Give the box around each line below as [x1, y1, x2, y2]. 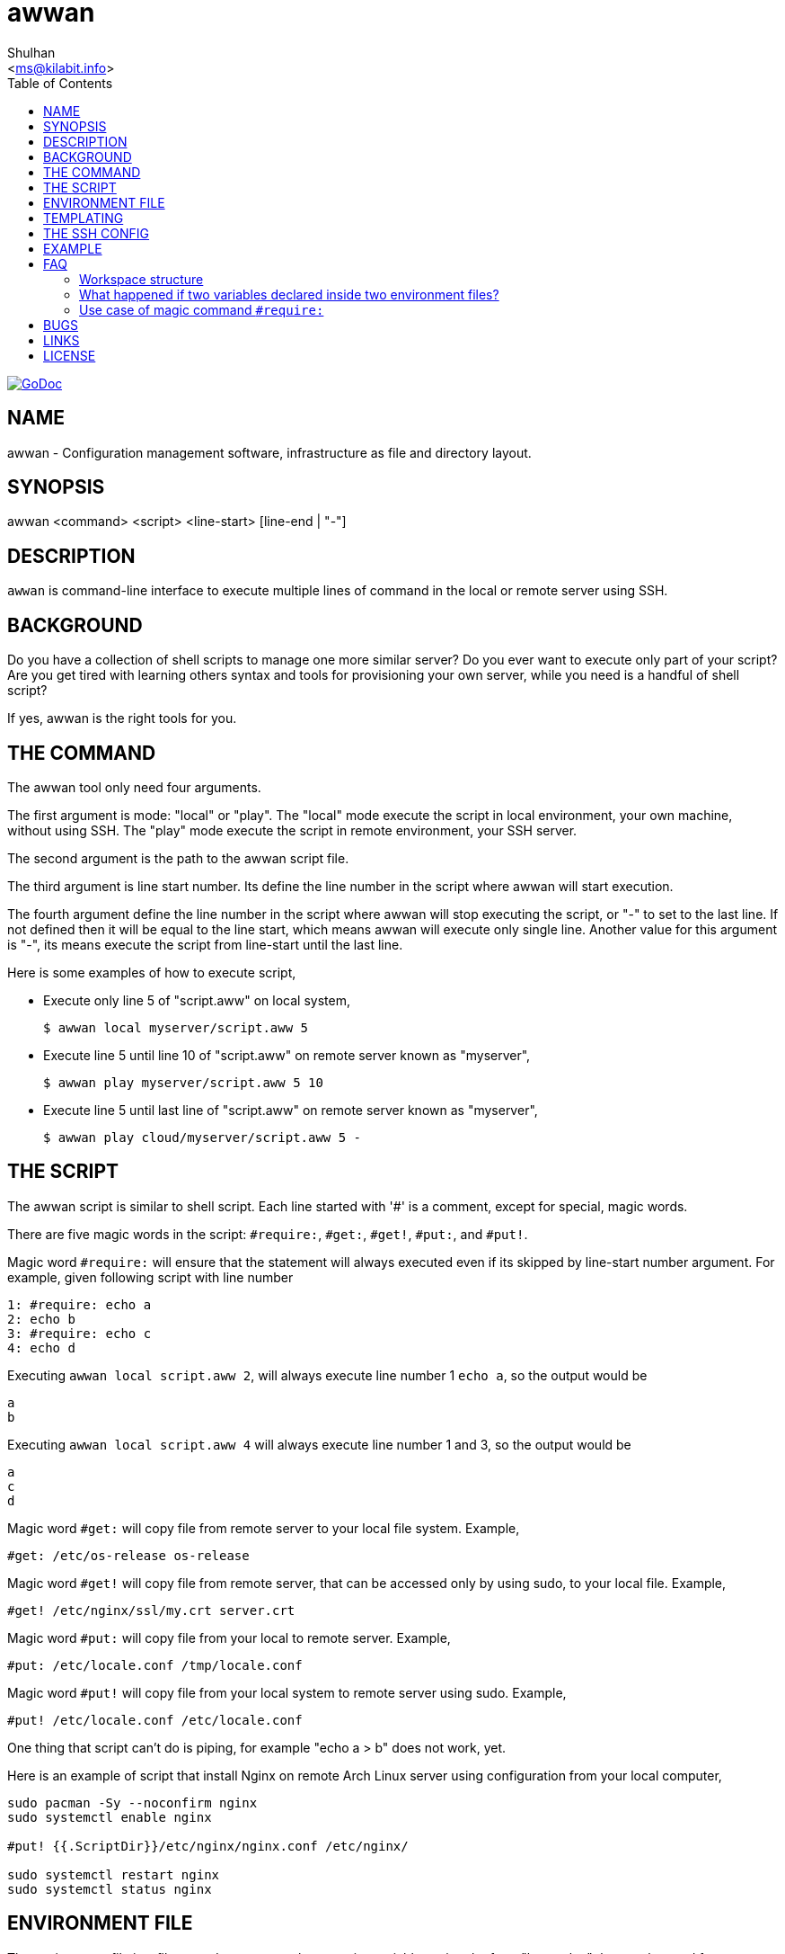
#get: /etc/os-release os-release [7, 1548, 250, 1563]
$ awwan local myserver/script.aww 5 [43, 1020, 309, 1035]
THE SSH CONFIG [43, 225, 150, 241]
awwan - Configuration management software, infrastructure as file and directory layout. [7, 444, 532, 460]
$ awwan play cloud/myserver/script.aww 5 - [43, 1129, 362, 1145]
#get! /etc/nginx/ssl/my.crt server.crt [7, 1602, 295, 1618]
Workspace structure [79, 271, 204, 287]
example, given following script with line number [7, 1269, 294, 1285]

————————

● **TASK**
What is needed is an exact copy of all the data, with no images in it.

● **WRITTEN RESPONSE**
Give the box around each line below as [x1, y1, x2, y2]. 
#get: /etc/os-release os-release [7, 1548, 250, 1563]
$ awwan local myserver/script.aww 5 [43, 1020, 309, 1035]
THE SSH CONFIG [43, 225, 150, 241]
awwan - Configuration management software, infrastructure as file and directory layout. [7, 444, 532, 460]
$ awwan play cloud/myserver/script.aww 5 - [43, 1129, 362, 1145]
#get! /etc/nginx/ssl/my.crt server.crt [7, 1602, 295, 1618]
Workspace structure [79, 271, 204, 287]
example, given following script with line number [7, 1269, 294, 1285]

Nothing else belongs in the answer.